_Problem description_
Starting with the line that holds "His Deployment Demo (17, 526, 83, 535)" and stopping after the line that holds "this repo into", repeat the lines below word for word, without the pictures.

_Data extracts_
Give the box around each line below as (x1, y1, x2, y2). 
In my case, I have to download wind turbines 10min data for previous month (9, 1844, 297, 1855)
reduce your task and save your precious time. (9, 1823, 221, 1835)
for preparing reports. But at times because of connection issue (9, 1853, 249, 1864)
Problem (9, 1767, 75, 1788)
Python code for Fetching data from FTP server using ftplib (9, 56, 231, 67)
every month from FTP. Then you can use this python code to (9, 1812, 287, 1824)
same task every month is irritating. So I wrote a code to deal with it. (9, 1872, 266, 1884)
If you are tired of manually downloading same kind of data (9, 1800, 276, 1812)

...

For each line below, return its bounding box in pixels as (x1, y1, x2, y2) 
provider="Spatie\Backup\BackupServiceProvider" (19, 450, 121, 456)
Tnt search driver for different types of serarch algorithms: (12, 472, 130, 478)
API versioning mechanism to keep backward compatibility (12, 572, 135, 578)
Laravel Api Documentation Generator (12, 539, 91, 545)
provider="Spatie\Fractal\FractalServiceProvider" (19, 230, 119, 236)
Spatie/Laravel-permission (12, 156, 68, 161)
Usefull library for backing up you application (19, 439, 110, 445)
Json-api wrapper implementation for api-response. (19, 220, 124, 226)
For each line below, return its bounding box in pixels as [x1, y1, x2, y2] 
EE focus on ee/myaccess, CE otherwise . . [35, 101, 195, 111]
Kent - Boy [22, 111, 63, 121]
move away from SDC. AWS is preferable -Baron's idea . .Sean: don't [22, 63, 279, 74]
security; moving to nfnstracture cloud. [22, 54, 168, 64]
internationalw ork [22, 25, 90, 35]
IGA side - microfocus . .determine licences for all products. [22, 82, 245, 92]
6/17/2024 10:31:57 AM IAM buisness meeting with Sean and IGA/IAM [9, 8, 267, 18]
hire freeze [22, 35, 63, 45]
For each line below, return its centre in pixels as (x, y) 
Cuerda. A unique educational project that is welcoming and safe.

==

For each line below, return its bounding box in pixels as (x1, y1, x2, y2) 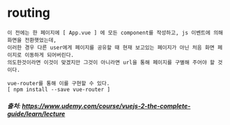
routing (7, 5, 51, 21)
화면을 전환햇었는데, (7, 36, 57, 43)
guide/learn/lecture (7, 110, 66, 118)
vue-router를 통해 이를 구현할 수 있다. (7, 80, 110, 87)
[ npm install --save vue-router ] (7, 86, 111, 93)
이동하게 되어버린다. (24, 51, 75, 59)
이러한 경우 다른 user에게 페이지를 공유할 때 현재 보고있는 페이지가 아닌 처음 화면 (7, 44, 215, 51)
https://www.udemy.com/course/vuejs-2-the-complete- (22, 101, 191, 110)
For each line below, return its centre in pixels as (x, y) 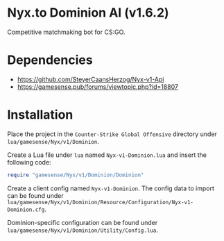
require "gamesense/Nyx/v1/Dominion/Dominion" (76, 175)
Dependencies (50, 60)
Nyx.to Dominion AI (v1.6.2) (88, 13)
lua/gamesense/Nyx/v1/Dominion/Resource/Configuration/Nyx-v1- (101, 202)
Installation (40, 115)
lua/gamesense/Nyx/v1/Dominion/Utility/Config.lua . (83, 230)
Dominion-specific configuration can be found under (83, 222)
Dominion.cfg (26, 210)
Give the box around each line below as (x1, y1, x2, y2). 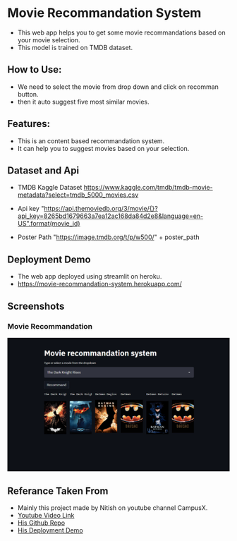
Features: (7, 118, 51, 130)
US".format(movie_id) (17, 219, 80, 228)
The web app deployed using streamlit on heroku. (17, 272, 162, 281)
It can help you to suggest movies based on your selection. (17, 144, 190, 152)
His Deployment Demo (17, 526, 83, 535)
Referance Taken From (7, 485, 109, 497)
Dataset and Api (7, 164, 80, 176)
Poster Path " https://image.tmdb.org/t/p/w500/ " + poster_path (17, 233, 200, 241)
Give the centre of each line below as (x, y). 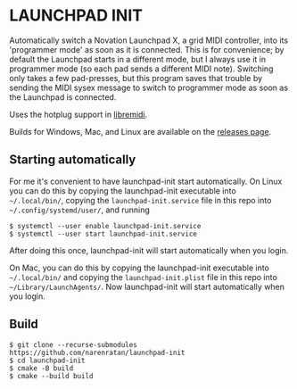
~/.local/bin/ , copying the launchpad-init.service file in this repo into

_Solution for this task_
His Deployment Demo (17, 526, 83, 535)
Referance Taken From (7, 485, 109, 497)
Dataset and Api (7, 164, 80, 176)
Poster Path " https://image.tmdb.org/t/p/w500/ " + poster_path (17, 233, 200, 241)
Give the centre of each line below as (x, y). 
~/.local/bin/ , copying the launchpad-init.service file in this repo into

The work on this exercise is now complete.